Wednesday's cruise missile test was the first since January, the Yonhap News Agency reported. Cruise missiles are not banned under United Nations sanctions on Pyongyang.

"Early this morning, we detected that North Korea fired two cruise missiles into the West Sea from Onchon, South Pyongan province," a ministry official said, using an alternative name for the Yellow Sea.

"The US and South Korean military authorities are analysing detailed specifications such as flight distance."

The last time North Korea conducted a weapons test was July 10, when they fired what appeared to be multiple rocket launchers.

North Korea has conducted a blitz of sanctions-busting tests this year, including firing an intercontinental ballistic missile at full range for the first time since 2017.

Washington and Seoul officials have also warned that the isolated regime is preparing to carry out what would be its seventh nuclear test.

READ MORE: UN report: North Korea 'paves the way' for new nuclear tests

Yoon vows to ramp up drills

The cruise missile launch came as South Korea's President Yoon Suk-yeol marked 100 days in office on Wednesday, telling reporters at a press conference that he did not support regime change by force in North Korea.

Yoon, who took office vowing to get tough on Pyongyang, earlier this week laid out details of his "audacious plan" to offer massive aid to Pyongyang - if Kim Jong Un will give up his nuclear weapons.

Analysts say the chances of Pyongyang accepting such an offer are vanishingly slim, as North Korea, which invests a vast chunk of its GDP in weapons programmes, has long made clear it will not barter its missiles away.

Pyongyang's latest test also comes after South Korean and American military troops kicked off preliminary drills this week ahead of the start of their annual combined Ulchi Freedom Shield (UFS) exercise.

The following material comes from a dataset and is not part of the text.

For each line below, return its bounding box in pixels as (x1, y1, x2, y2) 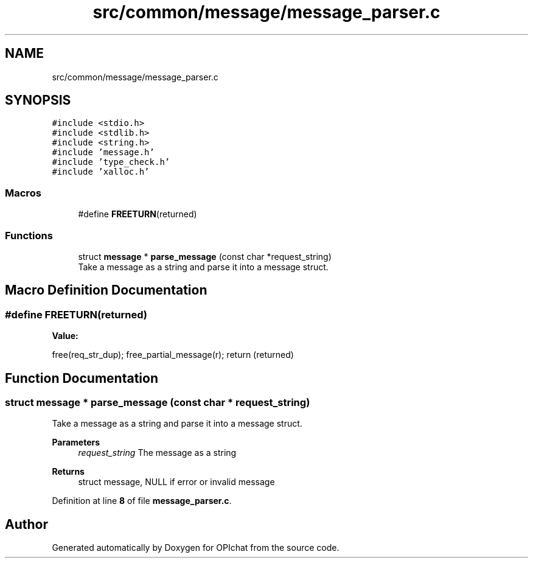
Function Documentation (5, 370, 158, 386)
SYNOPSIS (5, 93, 71, 108)
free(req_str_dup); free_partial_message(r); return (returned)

The two militaries have been holding talks in Seoul, and issued a joint statement saying they had discussed North Korea, "particularly the increased volume and scale of DPRK missile tests over the course of the last year", they said, using the country's official name.

"With this in mind, and considering the evolving threat posed by the DPRK, both leaders committed to expanding the scope and scale of combined military exercises and training."

This will start "with Ulchi Freedom Shield next week...to bolster combined readiness," they added. Yoon has vowed to ramp up the drills, which infuriate Pyongyang as it views them as a rehearsal for invasion.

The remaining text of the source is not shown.